Dataset =

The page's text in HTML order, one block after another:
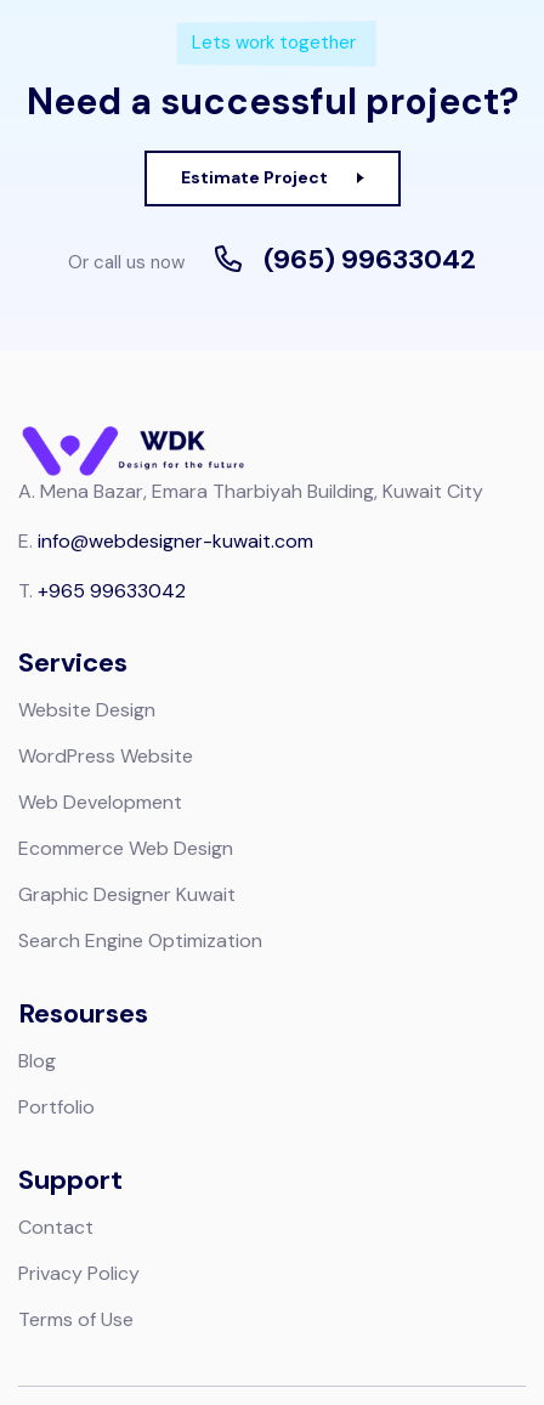
Lets work together
Need a successful project?
Estimate Project
Or call us now (965) 99633042
A. Mena Bazar, Emara Tharbiyah Building, Kuwait City
E. info@webdesigner-kuwait.com
T. +965 99633042
Services
Website Design
WordPress Website
Web Development
Ecommerce Web Design
Graphic Designer Kuwait
Search Engine Optimization
Resourses
Blog
Portfolio
Support
Contact
Privacy Policy
Terms of Use

Exercise requirements =
Only the pictures are to be left out; repeat everything else in the records above exactly.

Solution =
The page's text in HTML order, one block after another:
Lets work together
Need a successful project?
Estimate Project
Or call us now (965) 99633042
A. Mena Bazar, Emara Tharbiyah Building, Kuwait City
E. info@webdesigner-kuwait.com
T. +965 99633042
Services
Website Design
WordPress Website
Web Development
Ecommerce Web Design
Graphic Designer Kuwait
Search Engine Optimization
Resourses
Blog
Portfolio
Support
Contact
Privacy Policy
Terms of Use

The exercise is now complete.